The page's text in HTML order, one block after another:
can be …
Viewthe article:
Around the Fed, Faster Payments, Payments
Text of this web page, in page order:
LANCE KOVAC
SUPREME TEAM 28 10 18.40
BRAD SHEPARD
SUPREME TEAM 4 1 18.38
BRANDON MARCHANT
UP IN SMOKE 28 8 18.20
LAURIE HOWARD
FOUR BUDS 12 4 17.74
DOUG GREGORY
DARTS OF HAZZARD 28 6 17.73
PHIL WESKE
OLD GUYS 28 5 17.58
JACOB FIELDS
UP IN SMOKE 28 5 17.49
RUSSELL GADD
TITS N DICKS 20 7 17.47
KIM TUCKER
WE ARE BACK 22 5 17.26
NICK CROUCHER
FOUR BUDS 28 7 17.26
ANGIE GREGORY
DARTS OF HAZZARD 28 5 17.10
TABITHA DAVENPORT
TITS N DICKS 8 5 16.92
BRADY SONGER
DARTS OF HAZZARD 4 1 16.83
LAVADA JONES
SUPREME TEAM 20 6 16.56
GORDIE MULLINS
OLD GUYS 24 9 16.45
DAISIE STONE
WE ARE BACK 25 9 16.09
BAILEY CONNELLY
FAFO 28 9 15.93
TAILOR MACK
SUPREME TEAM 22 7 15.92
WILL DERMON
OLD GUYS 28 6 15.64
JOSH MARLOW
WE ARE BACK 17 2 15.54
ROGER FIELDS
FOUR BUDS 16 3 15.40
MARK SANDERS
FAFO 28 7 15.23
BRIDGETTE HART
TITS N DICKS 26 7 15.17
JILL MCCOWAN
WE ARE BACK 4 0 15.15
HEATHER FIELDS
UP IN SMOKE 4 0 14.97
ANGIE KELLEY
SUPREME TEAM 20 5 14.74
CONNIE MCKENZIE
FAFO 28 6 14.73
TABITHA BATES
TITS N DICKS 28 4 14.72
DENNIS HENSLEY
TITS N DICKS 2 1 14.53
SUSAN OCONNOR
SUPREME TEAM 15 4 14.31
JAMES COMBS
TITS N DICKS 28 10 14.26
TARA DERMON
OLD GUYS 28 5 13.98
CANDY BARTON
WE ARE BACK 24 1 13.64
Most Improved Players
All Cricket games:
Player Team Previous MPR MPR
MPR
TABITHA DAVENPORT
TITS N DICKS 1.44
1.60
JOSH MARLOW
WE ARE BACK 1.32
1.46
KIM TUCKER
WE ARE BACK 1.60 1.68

◇ ◇ ◇ ◇ ◇ ◇ ◇

**EXERCISE:**
Your answer must consist of every line in the listing that contains "BUDS".

**RESPONSE:**
FOUR BUDS 12 4 17.74
FOUR BUDS 28 7 17.26
FOUR BUDS 16 3 15.40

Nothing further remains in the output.